### Data for this exercise
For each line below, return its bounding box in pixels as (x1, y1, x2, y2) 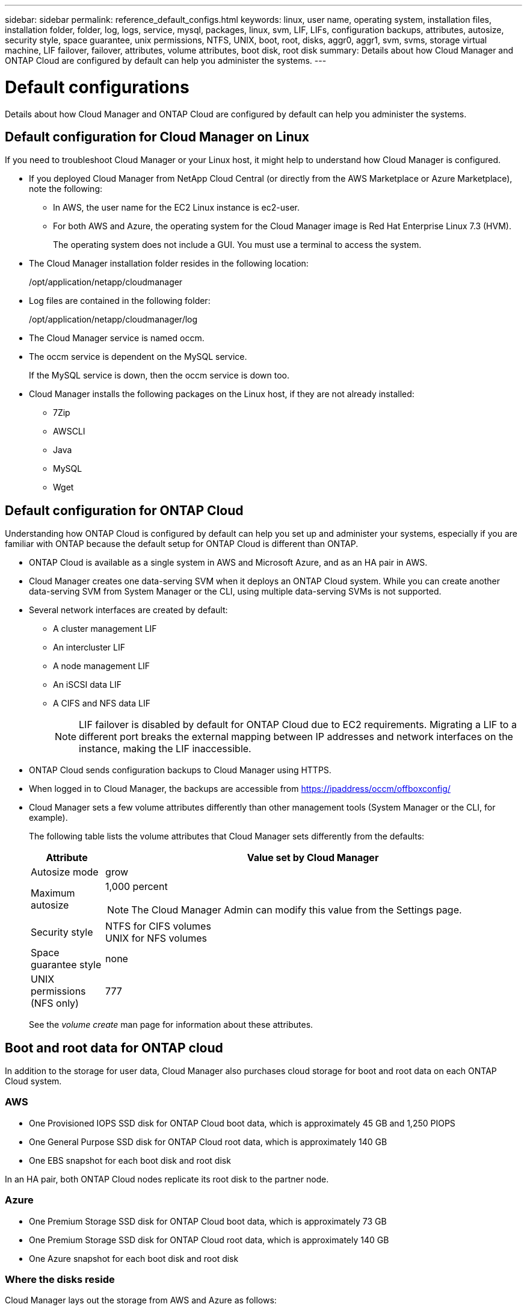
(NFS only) (31, 997, 79, 1010)
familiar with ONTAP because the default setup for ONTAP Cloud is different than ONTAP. (5, 539, 359, 549)
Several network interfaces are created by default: (29, 605, 228, 616)
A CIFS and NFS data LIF (53, 698, 150, 709)
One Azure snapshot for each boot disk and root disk (29, 1253, 239, 1264)
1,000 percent (105, 880, 168, 893)
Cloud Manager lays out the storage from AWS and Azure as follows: (5, 1295, 277, 1306)
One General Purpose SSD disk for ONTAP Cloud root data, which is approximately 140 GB (29, 1136, 387, 1147)
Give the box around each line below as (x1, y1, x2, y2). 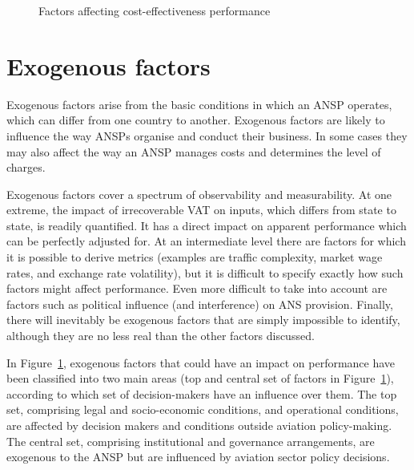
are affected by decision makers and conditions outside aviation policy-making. (6, 417, 392, 433)
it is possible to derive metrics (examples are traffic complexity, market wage (6, 249, 383, 265)
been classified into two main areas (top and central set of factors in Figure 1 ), (6, 370, 394, 387)
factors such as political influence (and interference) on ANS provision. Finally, (6, 295, 393, 312)
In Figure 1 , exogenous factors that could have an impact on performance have (6, 354, 396, 371)
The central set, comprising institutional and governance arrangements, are (6, 432, 375, 449)
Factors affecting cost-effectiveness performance (38, 2, 271, 18)
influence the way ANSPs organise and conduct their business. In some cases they (6, 127, 408, 144)
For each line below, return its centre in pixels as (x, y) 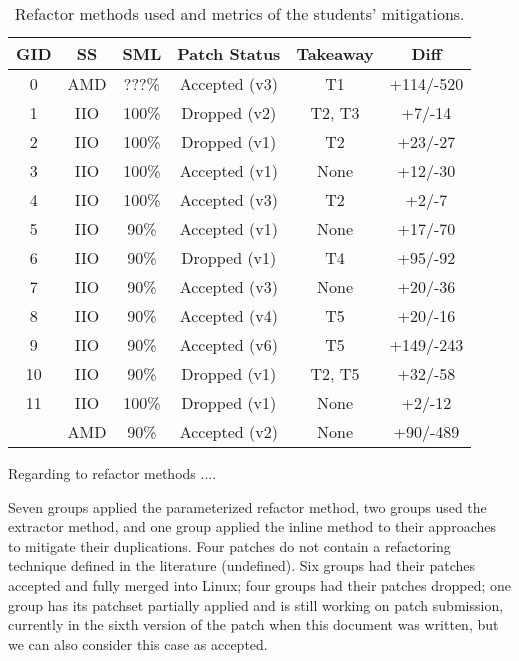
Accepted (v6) (228, 344)
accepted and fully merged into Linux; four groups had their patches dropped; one (260, 584)
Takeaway (335, 53)
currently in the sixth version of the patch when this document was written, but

### Task details
Each line of the material above should be set down exactly, with no pictures.

### Task result
For each line below, return its bounding box in pixels as (x1, y1, x2, y2) 
(NFS only) (31, 997, 79, 1010)
familiar with ONTAP because the default setup for ONTAP Cloud is different than ONTAP. (5, 539, 359, 549)
Several network interfaces are created by default: (29, 605, 228, 616)
A CIFS and NFS data LIF (53, 698, 150, 709)
One Azure snapshot for each boot disk and root disk (29, 1253, 239, 1264)
1,000 percent (105, 880, 168, 893)
Cloud Manager lays out the storage from AWS and Azure as follows: (5, 1295, 277, 1306)
One General Purpose SSD disk for ONTAP Cloud root data, which is approximately 140 GB (29, 1136, 387, 1147)
Give the box around each line below as (x1, y1, x2, y2). 
are affected by decision makers and conditions outside aviation policy-making. (6, 417, 392, 433)
it is possible to derive metrics (examples are traffic complexity, market wage (6, 249, 383, 265)
been classified into two main areas (top and central set of factors in Figure 1 ), (6, 370, 394, 387)
factors such as political influence (and interference) on ANS provision. Finally, (6, 295, 393, 312)
In Figure 1 , exogenous factors that could have an impact on performance have (6, 354, 396, 371)
The central set, comprising institutional and governance arrangements, are (6, 432, 375, 449)
Factors affecting cost-effectiveness performance (38, 2, 271, 18)
influence the way ANSPs organise and conduct their business. In some cases they (6, 127, 408, 144)
For each line below, return its centre in pixels as (x, y) 
Accepted (v6) (228, 344)
accepted and fully merged into Linux; four groups had their patches dropped; one (260, 584)
Takeaway (335, 53)
currently in the sixth version of the patch when this document was written, but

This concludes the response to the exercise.